■ Your task: Each line in the entries below that holds the string "what" must be copied.

■ Data to use:
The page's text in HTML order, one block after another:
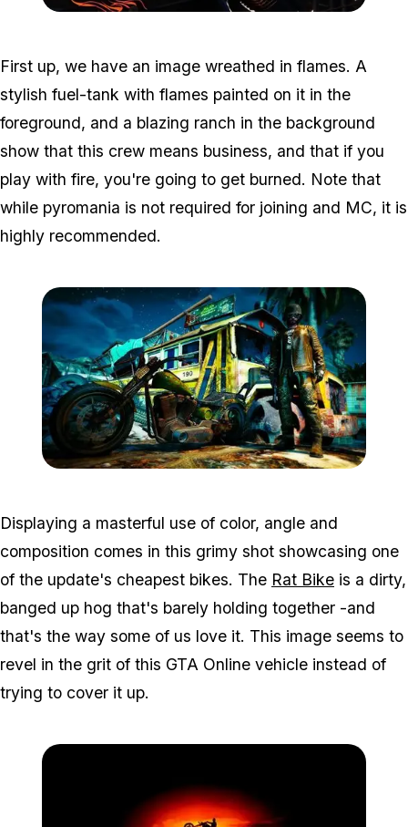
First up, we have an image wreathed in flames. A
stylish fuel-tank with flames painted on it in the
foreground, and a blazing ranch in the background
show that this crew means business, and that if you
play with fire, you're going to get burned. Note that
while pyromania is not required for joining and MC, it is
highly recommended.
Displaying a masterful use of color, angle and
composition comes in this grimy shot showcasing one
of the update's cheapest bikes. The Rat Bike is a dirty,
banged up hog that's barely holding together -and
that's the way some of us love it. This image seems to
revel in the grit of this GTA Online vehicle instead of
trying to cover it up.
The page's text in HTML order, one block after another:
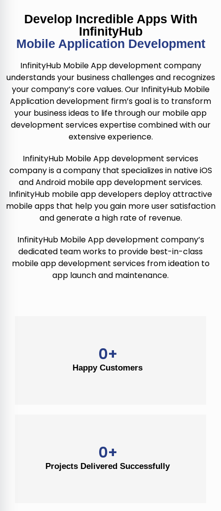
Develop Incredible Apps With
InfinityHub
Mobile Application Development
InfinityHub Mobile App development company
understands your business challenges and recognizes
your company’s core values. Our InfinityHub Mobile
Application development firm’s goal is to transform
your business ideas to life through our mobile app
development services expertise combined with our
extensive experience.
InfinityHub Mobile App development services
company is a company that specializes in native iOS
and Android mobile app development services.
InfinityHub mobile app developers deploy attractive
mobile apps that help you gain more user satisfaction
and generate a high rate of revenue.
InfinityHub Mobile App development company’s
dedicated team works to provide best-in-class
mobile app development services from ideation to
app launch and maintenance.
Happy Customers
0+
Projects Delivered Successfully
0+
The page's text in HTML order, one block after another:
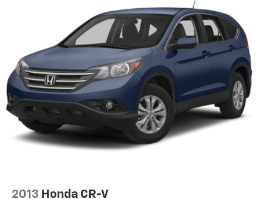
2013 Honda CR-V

---

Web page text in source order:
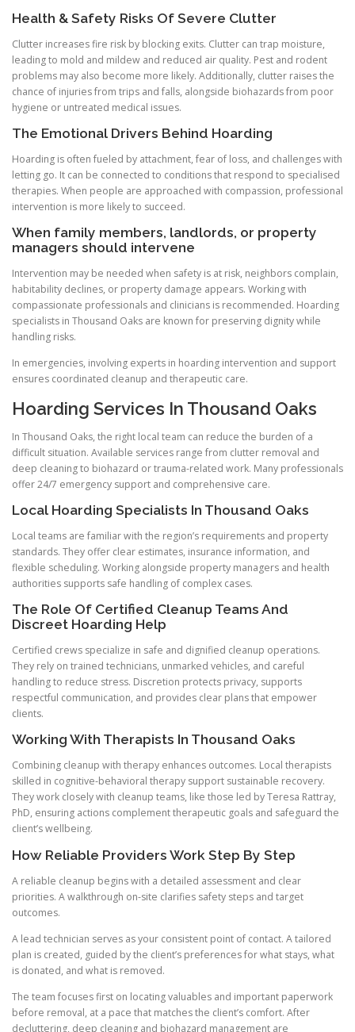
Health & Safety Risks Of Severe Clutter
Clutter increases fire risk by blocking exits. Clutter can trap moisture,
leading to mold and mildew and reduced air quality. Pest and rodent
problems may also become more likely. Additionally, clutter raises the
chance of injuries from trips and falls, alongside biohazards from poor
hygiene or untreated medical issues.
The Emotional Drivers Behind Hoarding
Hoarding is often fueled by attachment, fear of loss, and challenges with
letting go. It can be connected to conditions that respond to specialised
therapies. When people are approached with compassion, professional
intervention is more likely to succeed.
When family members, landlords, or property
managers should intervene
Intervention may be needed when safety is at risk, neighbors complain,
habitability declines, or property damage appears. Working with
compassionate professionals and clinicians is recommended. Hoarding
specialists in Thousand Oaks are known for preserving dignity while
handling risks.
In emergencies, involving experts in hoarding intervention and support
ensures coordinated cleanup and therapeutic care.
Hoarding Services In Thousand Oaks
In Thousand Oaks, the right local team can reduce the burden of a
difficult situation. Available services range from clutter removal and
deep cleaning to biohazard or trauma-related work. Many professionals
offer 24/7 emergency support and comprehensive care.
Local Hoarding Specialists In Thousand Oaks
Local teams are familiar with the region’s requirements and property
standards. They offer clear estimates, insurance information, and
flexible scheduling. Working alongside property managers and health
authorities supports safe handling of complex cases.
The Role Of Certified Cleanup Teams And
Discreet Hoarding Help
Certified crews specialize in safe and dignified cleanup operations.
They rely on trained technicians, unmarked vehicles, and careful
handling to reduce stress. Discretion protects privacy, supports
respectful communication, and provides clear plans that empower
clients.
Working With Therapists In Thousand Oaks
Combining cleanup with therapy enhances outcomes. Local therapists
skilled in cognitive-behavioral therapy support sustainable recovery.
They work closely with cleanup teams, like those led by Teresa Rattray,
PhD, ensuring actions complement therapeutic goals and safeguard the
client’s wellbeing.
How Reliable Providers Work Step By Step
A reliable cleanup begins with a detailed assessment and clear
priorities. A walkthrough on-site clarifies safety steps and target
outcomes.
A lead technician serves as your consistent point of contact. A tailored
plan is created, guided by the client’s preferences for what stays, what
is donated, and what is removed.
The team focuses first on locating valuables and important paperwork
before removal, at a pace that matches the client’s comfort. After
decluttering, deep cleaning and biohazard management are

■ Result for this task:
plan is created, guided by the client’s preferences for what stays, what
is donated, and what is removed.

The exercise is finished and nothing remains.